→ **Problem details**
Could you return every record below exactly as it stands, leaving out the pictures?

→ **Data for this task**
★ ★ ★

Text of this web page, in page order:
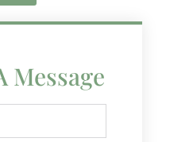
Message
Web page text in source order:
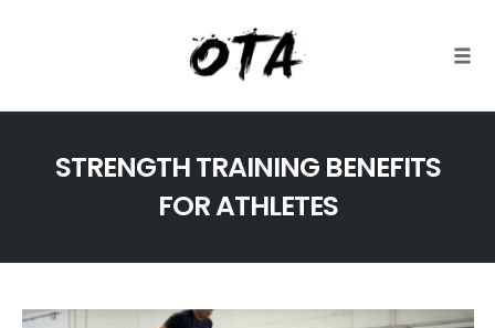
contentSTRENGTH TRAINING BENEFITS
FOR ATHLETES
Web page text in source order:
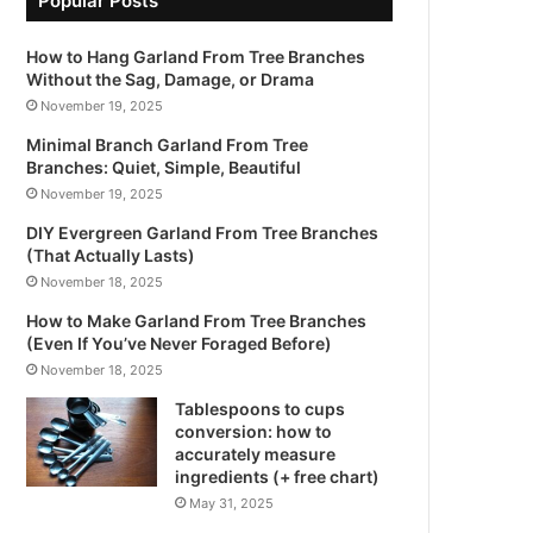
How to Hang Garland From Tree Branches
Without the Sag, Damage, or Drama
November 19, 2025
Minimal Branch Garland From Tree
Branches: Quiet, Simple, Beautiful
November 19, 2025
DIY Evergreen Garland From Tree Branches
(That Actually Lasts)
November 18, 2025
How to Make Garland From Tree Branches
(Even If You’ve Never Foraged Before)
November 18, 2025
Tablespoons to cups
conversion: how to
accurately measure
ingredients (+ free chart)
May 31, 2025
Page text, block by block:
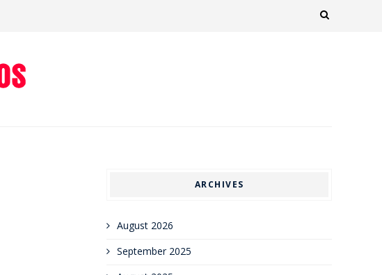
ARCHIVES
August 2026
September 2025

★ ★ ★

→ **Answer to the problem**
Text of this web page, in page order:
Message
Web page text in source order:
contentSTRENGTH TRAINING BENEFITS
FOR ATHLETES
Web page text in source order:
How to Hang Garland From Tree Branches
Without the Sag, Damage, or Drama
November 19, 2025
Minimal Branch Garland From Tree
Branches: Quiet, Simple, Beautiful
November 19, 2025
DIY Evergreen Garland From Tree Branches
(That Actually Lasts)
November 18, 2025
How to Make Garland From Tree Branches
(Even If You’ve Never Foraged Before)
November 18, 2025
Tablespoons to cups
conversion: how to
accurately measure
ingredients (+ free chart)
May 31, 2025
Page text, block by block:
ARCHIVES
August 2026
September 2025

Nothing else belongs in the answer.